EXERCISE DIRECTIONS:
With the line containing "Oberst says. While the analogue sweetness" as the start and the line containing "Integral - DOC308LP-C1" as the end, transcribe that span of the entries below exactly, including both.
[LISTED RECORDS Boundary: Start]
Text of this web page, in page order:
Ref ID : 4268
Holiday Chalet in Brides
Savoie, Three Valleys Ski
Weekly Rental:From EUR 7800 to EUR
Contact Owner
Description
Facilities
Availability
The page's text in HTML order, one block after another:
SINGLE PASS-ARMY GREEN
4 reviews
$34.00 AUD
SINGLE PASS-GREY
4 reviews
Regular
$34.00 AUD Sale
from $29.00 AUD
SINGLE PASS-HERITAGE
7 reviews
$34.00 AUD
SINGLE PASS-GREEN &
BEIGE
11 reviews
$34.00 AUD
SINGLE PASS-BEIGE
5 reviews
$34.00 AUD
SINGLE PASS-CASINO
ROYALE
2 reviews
[LISTED RECORDS Boundary: End]
[LISTED RECORDS Boundary: Start]
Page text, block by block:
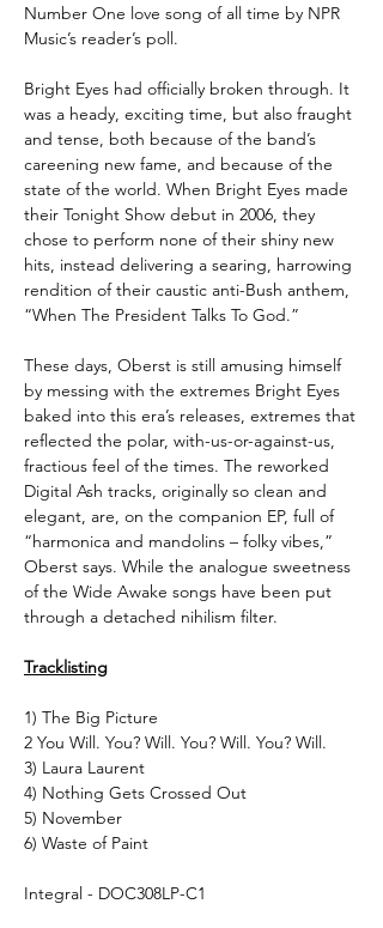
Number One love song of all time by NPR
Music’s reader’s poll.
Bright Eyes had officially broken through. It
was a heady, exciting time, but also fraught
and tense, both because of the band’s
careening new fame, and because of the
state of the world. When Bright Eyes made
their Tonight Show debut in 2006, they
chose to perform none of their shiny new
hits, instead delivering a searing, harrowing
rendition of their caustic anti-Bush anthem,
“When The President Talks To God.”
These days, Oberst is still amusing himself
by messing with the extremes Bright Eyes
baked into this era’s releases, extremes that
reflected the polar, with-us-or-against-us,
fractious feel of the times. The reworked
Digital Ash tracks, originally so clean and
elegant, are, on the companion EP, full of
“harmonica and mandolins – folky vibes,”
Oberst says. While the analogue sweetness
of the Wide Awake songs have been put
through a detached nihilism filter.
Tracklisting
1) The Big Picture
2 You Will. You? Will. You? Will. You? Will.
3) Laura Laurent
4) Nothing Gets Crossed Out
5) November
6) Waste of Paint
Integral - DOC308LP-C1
[LISTED RECORDS Boundary: End]
FINISHED EXERCISE:
Oberst says. While the analogue sweetness
of the Wide Awake songs have been put
through a detached nihilism filter.
Tracklisting
1) The Big Picture
2 You Will. You? Will. You? Will. You? Will.
3) Laura Laurent
4) Nothing Gets Crossed Out
5) November
6) Waste of Paint
Integral - DOC308LP-C1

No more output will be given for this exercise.